For ancient history enthusiasts, a visit to the south-eastern area of the island is fundamental, where main Maltese archaeological sites are located (Tarxien, Ħal Saflieni, Ħaġar Qim, Mnajdra): megalithic temples testifying to the architectural talent of a mysterious population of builders. Guided tours are organized by Heritage Malta upon reservation. The Tarxien temples are particularly interesting for their carving details ranging from pets carved in relief to altars and screens decorated with spiral designs.
The arid, low and straight coast draws a line of bays carved in the rock to the east; there is no itinerary that follows the coast, the narrow streets bordered by low walls lead to picturesque villages and colourful harbours, such as Marsaxlokk, towards the southern cliffs.
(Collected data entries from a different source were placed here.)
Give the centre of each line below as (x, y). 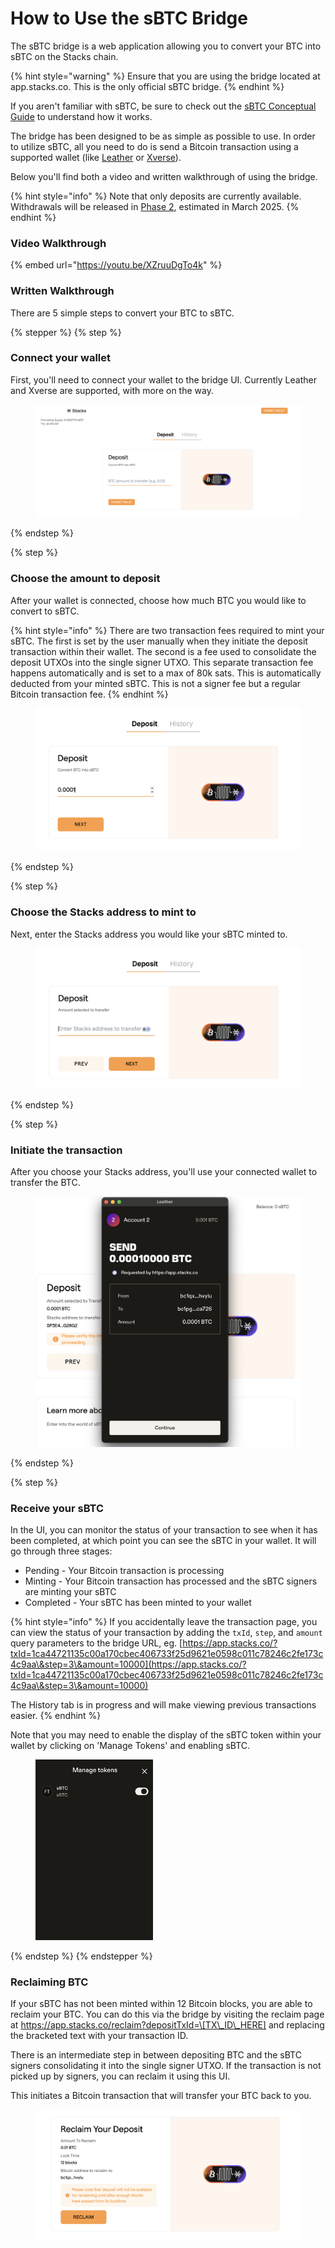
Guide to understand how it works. (81, 116)
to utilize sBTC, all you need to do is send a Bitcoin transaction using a (154, 146)
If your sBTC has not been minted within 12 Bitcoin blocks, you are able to (161, 2004)
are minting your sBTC (70, 1592)
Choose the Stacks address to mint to (103, 912)
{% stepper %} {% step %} (66, 332)
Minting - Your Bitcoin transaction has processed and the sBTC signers (171, 1581)
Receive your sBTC (57, 1508)
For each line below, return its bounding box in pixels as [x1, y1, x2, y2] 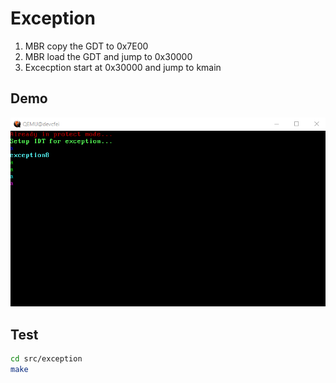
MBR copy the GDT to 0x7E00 [24, 40, 149, 52]
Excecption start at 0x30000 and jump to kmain [24, 61, 222, 73]
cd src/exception [10, 354, 83, 364]
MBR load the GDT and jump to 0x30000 [24, 50, 193, 62]
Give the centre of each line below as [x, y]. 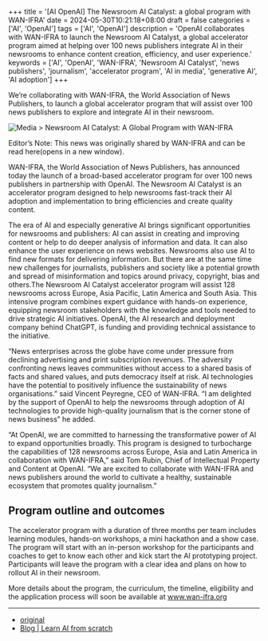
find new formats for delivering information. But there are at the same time [130, 259]
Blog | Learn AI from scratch [66, 628]
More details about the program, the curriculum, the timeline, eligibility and [131, 588]
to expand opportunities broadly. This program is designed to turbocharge [130, 443]
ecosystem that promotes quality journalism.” [83, 486]
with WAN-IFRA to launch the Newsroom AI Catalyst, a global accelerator [128, 37]
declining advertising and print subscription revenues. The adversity [120, 360]
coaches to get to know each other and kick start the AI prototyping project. [133, 555]
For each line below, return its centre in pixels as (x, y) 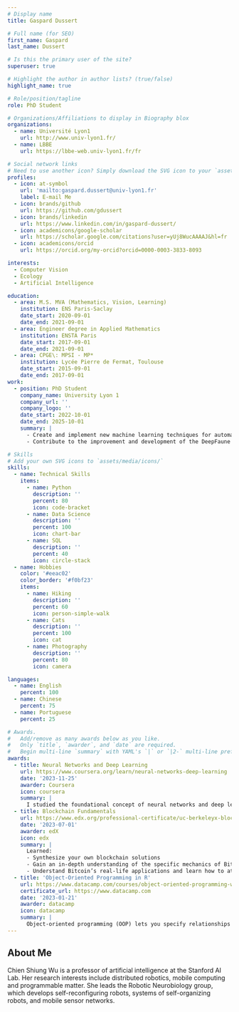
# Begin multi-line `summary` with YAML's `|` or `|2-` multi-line (113, 752)
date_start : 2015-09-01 (55, 369)
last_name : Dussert (36, 47)
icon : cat (47, 640)
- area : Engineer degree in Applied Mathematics (87, 329)
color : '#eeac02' (46, 574)
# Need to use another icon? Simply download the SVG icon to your (110, 171)
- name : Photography (57, 646)
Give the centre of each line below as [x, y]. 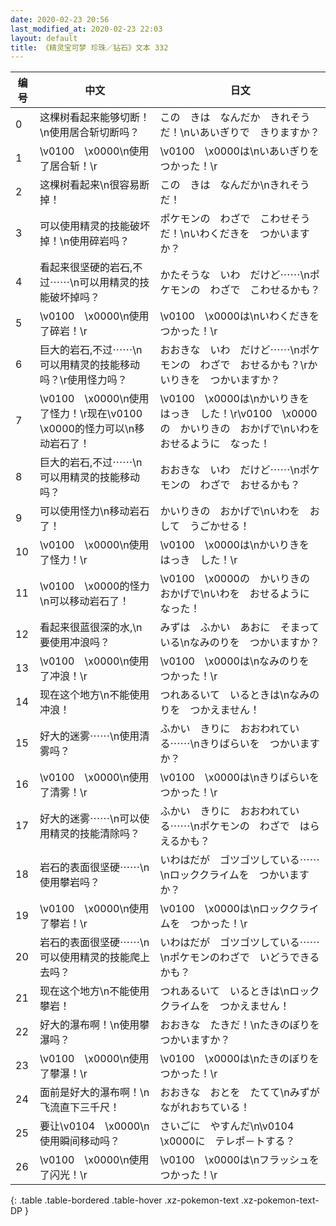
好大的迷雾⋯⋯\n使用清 [94, 736]
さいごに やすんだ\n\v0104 [227, 1126]
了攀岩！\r [63, 924]
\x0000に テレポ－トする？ [227, 1141]
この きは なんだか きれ [225, 118]
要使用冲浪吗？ [74, 643]
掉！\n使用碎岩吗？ [84, 241]
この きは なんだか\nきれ [224, 185]
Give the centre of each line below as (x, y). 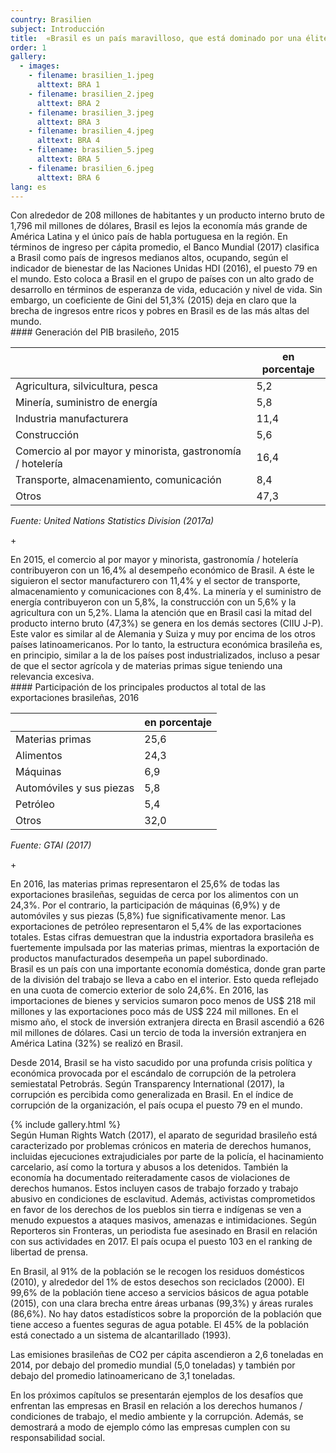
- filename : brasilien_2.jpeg (91, 94)
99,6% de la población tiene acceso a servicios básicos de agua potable (160, 1293)
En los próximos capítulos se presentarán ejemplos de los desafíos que (157, 1395)
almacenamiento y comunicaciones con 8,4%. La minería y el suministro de (166, 592)
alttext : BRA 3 (68, 122)
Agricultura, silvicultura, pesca (86, 386)
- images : (39, 66)
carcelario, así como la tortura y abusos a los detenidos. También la (149, 1167)

In this bay, now denaturalised by the port and tourism infrastructures, the Phoenicians established their emporiums in the VIII century BC. In 1565, the Ottoman fleet settled here, during the Great Siege of Malta. Among the boats in the port, you will find the luzzu: a traditional boat in bright colours, with Horus eye on the bow recalling the Phoenician boats. This area offers beautiful beaches such as the so-called St. Peter’s Pool, east of Marsaxlokk, or the bay of Qala it-Tawwalija. You can walk or swim towards Kalanka tal-Gidien, a beautiful cove with rocks shaped by ancient salt pans.
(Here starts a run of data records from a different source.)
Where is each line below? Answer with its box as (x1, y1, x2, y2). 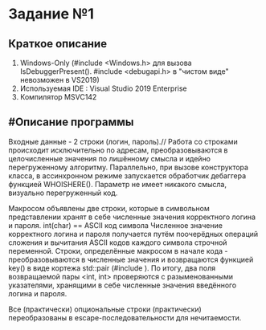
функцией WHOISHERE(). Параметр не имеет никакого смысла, (8, 179, 227, 189)
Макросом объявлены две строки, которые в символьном (8, 203, 211, 213)
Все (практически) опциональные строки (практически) (8, 304, 203, 314)
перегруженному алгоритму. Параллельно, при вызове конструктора (8, 162, 249, 172)
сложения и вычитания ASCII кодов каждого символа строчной (8, 238, 227, 247)
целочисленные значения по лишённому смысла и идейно (8, 153, 211, 163)
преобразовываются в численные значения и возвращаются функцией (8, 255, 254, 264)
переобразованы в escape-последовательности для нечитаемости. (8, 312, 242, 322)
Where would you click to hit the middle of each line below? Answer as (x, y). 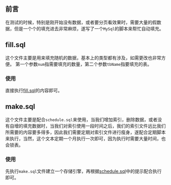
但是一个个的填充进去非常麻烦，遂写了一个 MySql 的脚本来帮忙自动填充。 (89, 28)
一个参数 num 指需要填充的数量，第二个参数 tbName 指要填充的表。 (86, 64)
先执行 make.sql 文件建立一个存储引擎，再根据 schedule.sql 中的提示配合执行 (83, 171)
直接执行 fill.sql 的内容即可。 (34, 90)
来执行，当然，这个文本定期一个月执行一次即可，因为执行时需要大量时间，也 (85, 138)
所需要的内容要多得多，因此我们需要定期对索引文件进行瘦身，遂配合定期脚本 (85, 132)
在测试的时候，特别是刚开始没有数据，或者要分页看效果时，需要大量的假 (81, 22)
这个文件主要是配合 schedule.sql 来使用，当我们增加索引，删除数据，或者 (81, 119)
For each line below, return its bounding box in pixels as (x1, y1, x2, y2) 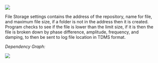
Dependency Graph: (5, 44, 46, 49)
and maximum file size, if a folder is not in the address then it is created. (5, 19, 149, 24)
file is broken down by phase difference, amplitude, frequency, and (5, 29, 139, 35)
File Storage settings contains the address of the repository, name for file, (5, 14, 153, 19)
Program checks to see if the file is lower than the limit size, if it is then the (5, 24, 154, 30)
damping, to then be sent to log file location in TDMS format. (5, 34, 126, 40)
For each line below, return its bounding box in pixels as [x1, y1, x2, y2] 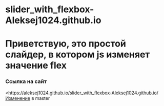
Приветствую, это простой [5, 38, 127, 50]
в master [31, 95, 50, 101]
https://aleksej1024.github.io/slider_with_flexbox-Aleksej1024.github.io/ [8, 90, 159, 96]
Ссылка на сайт [5, 78, 47, 85]
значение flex [5, 60, 67, 71]
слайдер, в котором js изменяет [5, 49, 150, 60]
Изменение [5, 95, 31, 101]

Heading north from Valletta, the journey through time leads to the town of Naxxar, along narrow streets limited by dry stone walls and wavy hills. Along the main artery of the centre, Palazzo Parisio is worth a visit: built in 1733 by Portuguese Grand Master Manoel de Vilhena, the palace was acquired by Marquis Giuseppe Scicluna in 1898, who decided to completely and magnificently restore this noble rural residence surrounded by a beautiful garden.
The tour ends in Mellieha. We are in the Northern Region of Malta, famous for hosting some of the most beautiful and crystalline beaches of the island: Għadira Bay, Armier Bay, the Għadira Nature Reserve and Popeye Village. The caves around the city have hosted local population until the beginning of the Middle Ages, but remains of temples, caves, tombs and tools dating from the Neolithic era have been found in the area.
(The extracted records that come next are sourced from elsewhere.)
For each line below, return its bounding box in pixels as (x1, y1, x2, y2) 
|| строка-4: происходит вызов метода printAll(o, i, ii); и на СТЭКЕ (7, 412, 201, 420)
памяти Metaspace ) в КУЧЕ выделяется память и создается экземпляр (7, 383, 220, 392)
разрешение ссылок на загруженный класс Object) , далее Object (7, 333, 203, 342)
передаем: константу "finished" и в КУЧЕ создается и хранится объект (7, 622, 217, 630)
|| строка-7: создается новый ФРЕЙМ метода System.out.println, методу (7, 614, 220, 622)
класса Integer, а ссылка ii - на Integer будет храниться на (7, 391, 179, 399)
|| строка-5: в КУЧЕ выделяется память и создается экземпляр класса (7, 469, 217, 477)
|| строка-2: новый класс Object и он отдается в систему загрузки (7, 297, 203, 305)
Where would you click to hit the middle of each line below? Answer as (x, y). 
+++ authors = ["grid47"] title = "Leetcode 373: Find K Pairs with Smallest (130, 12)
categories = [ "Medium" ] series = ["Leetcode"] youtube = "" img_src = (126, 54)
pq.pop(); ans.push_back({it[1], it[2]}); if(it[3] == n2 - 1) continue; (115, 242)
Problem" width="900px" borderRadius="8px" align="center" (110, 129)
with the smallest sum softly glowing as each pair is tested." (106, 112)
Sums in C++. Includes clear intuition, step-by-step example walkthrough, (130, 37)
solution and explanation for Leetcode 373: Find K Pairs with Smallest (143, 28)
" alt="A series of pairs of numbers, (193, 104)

From Valletta, heading west, the road passes through several villages, once rural areas, today part of a seamless and densely populated urban strucrure. In this part of the island, made up of baroque chapels, terraces and a cobalt blue sea, which is less touristy, Malta partly regains its authenticity, both along the coast and inland. Following the route, you reach Mdina (Medina in the Italianized form), and Rabat, two cities separated by ramparts and moats, once united in Melita, the ancient capital city of Malta, the “honey city” of Carthaginians and Romans. Mdina, which dominates the island from the top of its promontory, earned the name of “city of silence”: a few hundred people now live in its cobbled medieval streets, but it preserves the vestiges of a past both ancient and glorious. Mdina, together with Valletta, is a Maltese glass production centre characterized by a decoration with intense colours typical of the Mediterranean area; some businesses let you assist to the creation of objects with glass-blowing technique. Rabat, for its part, has a rhythm of life different form the one of Mdina. Although it is rather small in size – the word rabat has Arabic origin and means suburb – the town is rich in history: Christian tradition considers it the place where St. Paul stayed in Malta, founder of the first Christian community on the island. After a visit to the Wignacourt Museum, the Domus Romana and Bernard House, you should taste a pastizz before leaving, a traditional Maltese pastry filled either with ricotta cheese or mushy peas: Rabat is one of the best places to enjoy it.